- DIRECTIONS
Wherever a picture appears, leave it out; set down everything else in the records exactly.

┄┄┄┄┄┄┄┄┄┄┄┄┄┄┄┄┄┄┄┄

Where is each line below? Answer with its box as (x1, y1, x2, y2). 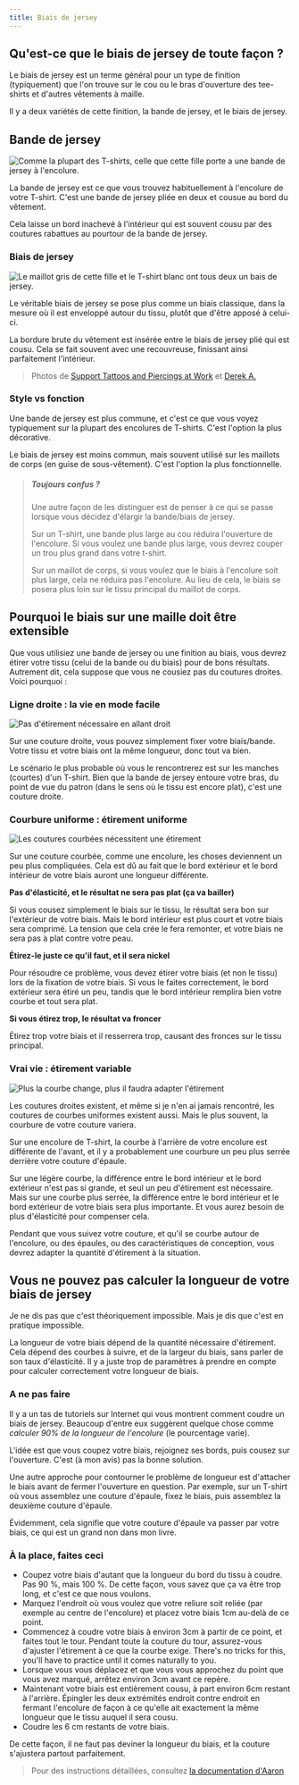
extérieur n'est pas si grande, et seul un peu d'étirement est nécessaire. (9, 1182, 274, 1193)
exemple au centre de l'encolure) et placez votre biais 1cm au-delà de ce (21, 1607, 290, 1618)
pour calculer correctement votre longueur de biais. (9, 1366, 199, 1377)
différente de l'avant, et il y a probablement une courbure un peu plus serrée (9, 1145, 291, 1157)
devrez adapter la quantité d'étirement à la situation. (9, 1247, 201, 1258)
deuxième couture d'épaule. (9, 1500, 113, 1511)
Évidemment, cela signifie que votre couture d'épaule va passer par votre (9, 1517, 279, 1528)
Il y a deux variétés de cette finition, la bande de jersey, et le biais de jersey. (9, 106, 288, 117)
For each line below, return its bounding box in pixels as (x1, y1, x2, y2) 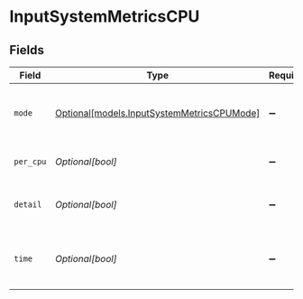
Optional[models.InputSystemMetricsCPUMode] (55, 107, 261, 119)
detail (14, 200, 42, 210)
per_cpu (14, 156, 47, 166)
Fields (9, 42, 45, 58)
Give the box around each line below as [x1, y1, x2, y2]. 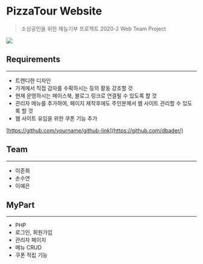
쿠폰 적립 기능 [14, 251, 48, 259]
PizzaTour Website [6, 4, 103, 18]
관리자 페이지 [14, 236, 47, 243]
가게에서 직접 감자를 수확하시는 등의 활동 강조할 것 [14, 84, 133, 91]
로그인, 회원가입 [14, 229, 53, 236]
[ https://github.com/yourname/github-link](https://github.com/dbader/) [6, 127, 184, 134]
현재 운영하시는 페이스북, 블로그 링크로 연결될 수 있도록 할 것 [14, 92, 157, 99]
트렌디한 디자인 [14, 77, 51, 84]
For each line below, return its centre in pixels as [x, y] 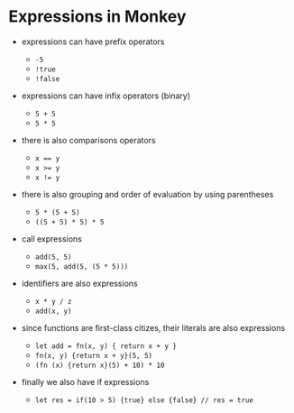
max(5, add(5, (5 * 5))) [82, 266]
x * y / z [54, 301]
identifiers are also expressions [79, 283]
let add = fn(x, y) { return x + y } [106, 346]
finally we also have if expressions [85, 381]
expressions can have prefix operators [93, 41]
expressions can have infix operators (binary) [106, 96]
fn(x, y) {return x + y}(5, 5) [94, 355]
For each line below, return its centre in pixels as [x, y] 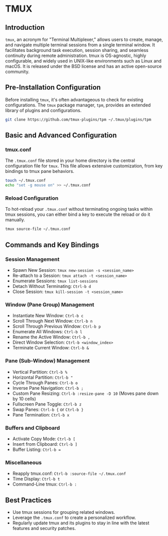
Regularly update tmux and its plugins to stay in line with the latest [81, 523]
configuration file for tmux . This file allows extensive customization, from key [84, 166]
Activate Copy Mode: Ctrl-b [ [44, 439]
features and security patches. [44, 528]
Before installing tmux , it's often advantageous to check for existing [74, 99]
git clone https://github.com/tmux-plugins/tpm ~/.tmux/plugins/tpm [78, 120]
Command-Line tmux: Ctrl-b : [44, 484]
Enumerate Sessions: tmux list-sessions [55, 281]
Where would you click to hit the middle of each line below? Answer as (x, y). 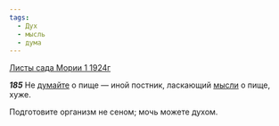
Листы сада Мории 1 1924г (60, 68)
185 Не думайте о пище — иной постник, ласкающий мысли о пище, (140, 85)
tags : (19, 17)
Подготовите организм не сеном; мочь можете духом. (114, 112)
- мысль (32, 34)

┄┄┄┄┄┄┄┄┄┄┄┄┄┄┄┄┄┄┄┄

- OUTPUT FOR THIS TASK
Where is each line below? Answer with its box as (x1, y1, x2, y2). 
extérieur n'est pas si grande, et seul un peu d'étirement est nécessaire. (9, 1182, 274, 1193)
exemple au centre de l'encolure) et placez votre biais 1cm au-delà de ce (21, 1607, 290, 1618)
pour calculer correctement votre longueur de biais. (9, 1366, 199, 1377)
différente de l'avant, et il y a probablement une courbure un peu plus serrée (9, 1145, 291, 1157)
devrez adapter la quantité d'étirement à la situation. (9, 1247, 201, 1258)
deuxième couture d'épaule. (9, 1500, 113, 1511)
Évidemment, cela signifie que votre couture d'épaule va passer par votre (9, 1517, 279, 1528)
Il y a deux variétés de cette finition, la bande de jersey, et le biais de jersey. (9, 106, 288, 117)
For each line below, return its bounding box in pixels as (x1, y1, x2, y2) 
Optional[models.InputSystemMetricsCPUMode] (55, 107, 261, 119)
detail (14, 200, 42, 210)
per_cpu (14, 156, 47, 166)
Fields (9, 42, 45, 58)
Give the box around each line below as [x1, y1, x2, y2]. 
쿠폰 적립 기능 [14, 251, 48, 259]
PizzaTour Website [6, 4, 103, 18]
관리자 페이지 [14, 236, 47, 243]
가게에서 직접 감자를 수확하시는 등의 활동 강조할 것 [14, 84, 133, 91]
로그인, 회원가입 [14, 229, 53, 236]
[ https://github.com/yourname/github-link](https://github.com/dbader/) [6, 127, 184, 134]
현재 운영하시는 페이스북, 블로그 링크로 연결될 수 있도록 할 것 [14, 92, 157, 99]
트렌디한 디자인 [14, 77, 51, 84]
For each line below, return its centre in pixels as [x, y] 
max(5, add(5, (5 * 5))) [82, 266]
x * y / z [54, 301]
identifiers are also expressions [79, 283]
let add = fn(x, y) { return x + y } [106, 346]
finally we also have if expressions [85, 381]
expressions can have prefix operators [93, 41]
expressions can have infix operators (binary) [106, 96]
fn(x, y) {return x + y}(5, 5) [94, 355]
For each line below, return its centre in pixels as [x, y] 
Regularly update tmux and its plugins to stay in line with the latest [81, 523]
configuration file for tmux . This file allows extensive customization, from key [84, 166]
Activate Copy Mode: Ctrl-b [ [44, 439]
features and security patches. [44, 528]
Before installing tmux , it's often advantageous to check for existing [74, 99]
git clone https://github.com/tmux-plugins/tpm ~/.tmux/plugins/tpm [78, 120]
Command-Line tmux: Ctrl-b : [44, 484]
Enumerate Sessions: tmux list-sessions [55, 281]
Where would you click to hit the middle of each line below? Answer as (x, y). 
Листы сада Мории 1 1924г (60, 68)
185 Не думайте о пище — иной постник, ласкающий мысли о пище, (140, 85)
tags : (19, 17)
Подготовите организм не сеном; мочь можете духом. (114, 112)
- мысль (32, 34)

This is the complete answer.